▶ **WORK REQUEST**
Further down are entries; set down exactly and only the lines from the one with "virtual bool AssignAlternatingAccess" up to and including the one with "Jordi Portell i de Mora [48, 183]", dropping each picture.

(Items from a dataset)

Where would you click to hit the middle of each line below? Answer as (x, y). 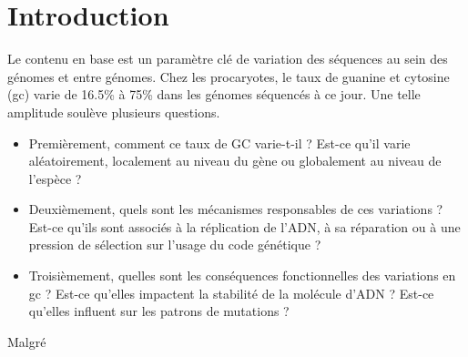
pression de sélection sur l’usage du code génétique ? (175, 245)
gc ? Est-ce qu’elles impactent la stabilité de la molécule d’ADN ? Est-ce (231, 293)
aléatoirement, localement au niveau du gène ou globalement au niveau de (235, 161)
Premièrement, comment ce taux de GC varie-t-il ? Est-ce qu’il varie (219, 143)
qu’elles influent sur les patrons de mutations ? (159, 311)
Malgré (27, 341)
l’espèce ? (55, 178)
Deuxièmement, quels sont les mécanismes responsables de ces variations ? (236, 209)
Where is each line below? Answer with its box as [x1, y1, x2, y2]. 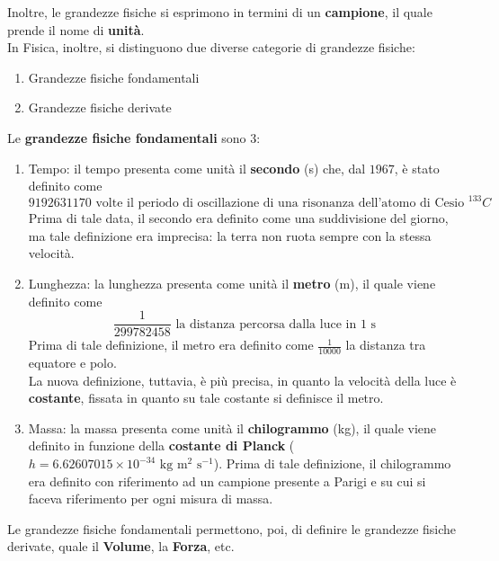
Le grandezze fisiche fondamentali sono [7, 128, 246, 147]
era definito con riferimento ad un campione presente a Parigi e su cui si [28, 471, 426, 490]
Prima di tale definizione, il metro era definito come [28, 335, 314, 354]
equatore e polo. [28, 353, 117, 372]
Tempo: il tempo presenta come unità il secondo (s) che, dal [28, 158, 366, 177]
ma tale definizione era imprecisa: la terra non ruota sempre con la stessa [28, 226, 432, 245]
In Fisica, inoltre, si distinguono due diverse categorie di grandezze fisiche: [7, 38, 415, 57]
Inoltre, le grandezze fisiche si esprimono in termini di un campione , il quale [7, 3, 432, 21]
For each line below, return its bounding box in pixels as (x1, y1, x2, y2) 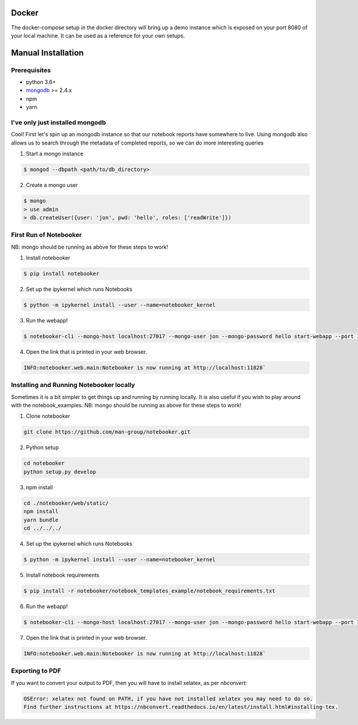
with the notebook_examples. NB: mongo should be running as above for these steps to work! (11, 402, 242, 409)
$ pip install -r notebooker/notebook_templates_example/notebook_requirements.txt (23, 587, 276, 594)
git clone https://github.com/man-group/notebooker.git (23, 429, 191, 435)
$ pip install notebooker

==

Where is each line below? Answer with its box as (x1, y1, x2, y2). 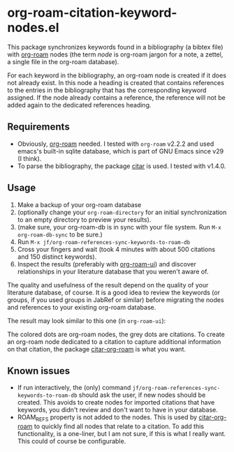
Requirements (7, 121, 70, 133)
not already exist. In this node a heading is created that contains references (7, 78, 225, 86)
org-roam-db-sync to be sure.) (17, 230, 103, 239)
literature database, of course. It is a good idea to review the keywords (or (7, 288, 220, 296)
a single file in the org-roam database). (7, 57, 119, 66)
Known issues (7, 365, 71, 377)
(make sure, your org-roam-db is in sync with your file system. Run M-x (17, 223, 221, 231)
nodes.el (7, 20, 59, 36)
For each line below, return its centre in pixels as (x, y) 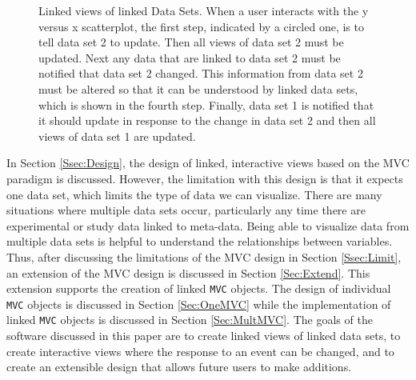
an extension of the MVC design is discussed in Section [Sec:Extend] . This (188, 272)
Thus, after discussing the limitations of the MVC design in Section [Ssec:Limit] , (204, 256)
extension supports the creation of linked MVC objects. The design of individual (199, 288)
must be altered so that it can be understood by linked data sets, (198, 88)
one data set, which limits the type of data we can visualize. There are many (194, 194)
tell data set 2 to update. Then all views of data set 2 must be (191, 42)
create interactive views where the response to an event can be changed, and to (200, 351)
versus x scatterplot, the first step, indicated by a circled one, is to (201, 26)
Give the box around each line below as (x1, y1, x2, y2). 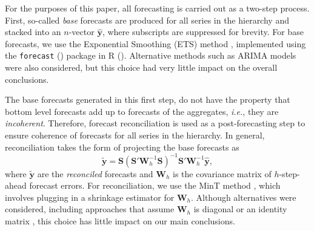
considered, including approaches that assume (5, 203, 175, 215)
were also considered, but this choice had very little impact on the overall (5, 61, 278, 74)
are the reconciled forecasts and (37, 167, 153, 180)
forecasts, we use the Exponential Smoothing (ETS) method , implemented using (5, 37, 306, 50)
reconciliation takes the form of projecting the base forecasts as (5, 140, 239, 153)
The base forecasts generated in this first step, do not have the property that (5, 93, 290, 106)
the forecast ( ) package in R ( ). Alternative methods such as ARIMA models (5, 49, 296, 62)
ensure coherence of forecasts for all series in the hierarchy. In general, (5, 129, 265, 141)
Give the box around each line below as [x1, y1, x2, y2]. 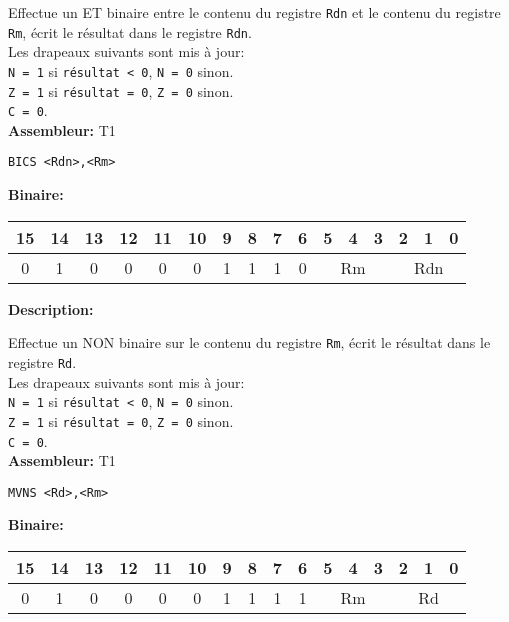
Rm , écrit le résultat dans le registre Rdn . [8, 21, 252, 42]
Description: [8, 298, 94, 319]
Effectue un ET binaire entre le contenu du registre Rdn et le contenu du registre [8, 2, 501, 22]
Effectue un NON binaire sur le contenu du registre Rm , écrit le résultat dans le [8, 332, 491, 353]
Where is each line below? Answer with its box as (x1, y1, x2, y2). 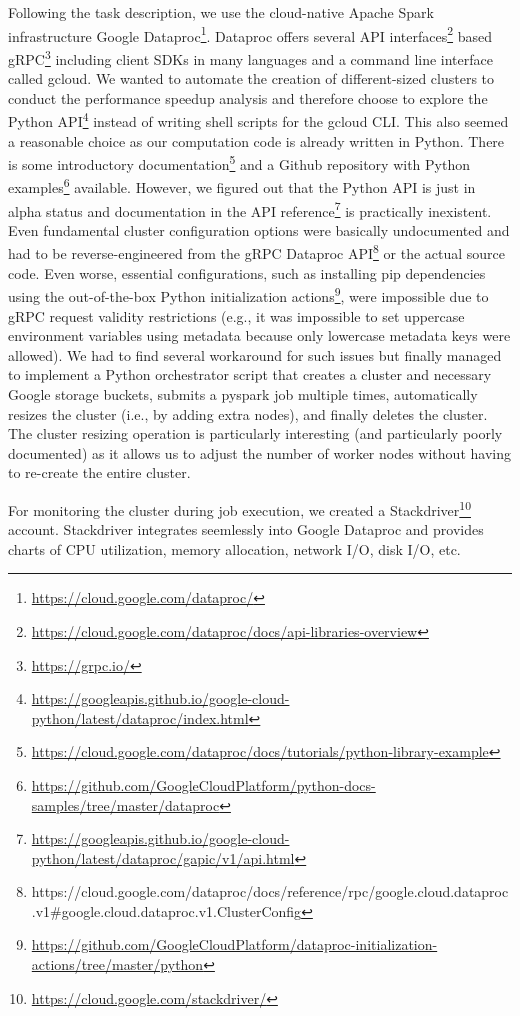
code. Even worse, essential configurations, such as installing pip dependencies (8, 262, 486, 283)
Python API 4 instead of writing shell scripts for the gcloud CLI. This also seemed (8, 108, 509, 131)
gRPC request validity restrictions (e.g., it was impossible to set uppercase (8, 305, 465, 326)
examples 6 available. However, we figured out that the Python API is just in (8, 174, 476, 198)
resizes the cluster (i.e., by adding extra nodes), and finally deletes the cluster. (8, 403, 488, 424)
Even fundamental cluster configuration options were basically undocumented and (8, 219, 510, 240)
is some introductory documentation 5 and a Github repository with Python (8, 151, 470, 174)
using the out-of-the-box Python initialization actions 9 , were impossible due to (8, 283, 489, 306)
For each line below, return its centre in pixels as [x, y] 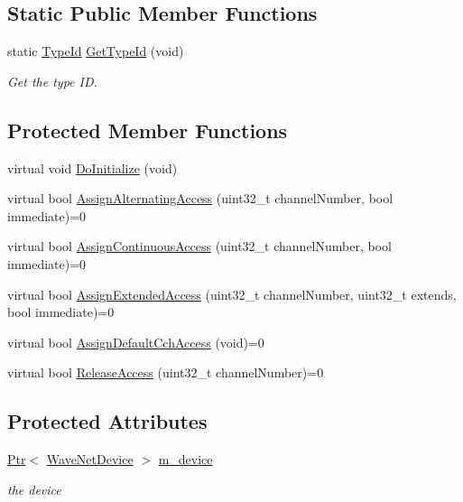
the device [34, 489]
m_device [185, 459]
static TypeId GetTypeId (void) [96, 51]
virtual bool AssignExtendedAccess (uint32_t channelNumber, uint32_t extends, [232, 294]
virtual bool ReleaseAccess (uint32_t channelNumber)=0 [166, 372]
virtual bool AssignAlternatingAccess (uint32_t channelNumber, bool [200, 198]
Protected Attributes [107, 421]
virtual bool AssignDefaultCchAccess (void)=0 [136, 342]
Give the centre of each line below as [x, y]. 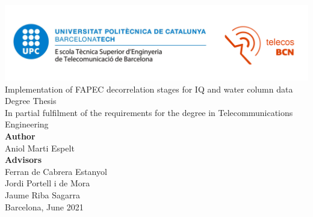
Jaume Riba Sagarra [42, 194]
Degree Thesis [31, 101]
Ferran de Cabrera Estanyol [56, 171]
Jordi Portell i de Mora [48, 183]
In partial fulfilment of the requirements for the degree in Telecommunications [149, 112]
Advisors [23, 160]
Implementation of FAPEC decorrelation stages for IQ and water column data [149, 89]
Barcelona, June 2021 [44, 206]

▶ **OUTPUT FOR THIS TASK**
virtual bool AssignAlternatingAccess (uint32_t channelNumber, bool [200, 198]
Protected Attributes [107, 421]
virtual bool AssignDefaultCchAccess (void)=0 [136, 342]
Give the centre of each line below as [x, y]. 
Jaume Riba Sagarra [42, 194]
Degree Thesis [31, 101]
Ferran de Cabrera Estanyol [56, 171]
Jordi Portell i de Mora [48, 183]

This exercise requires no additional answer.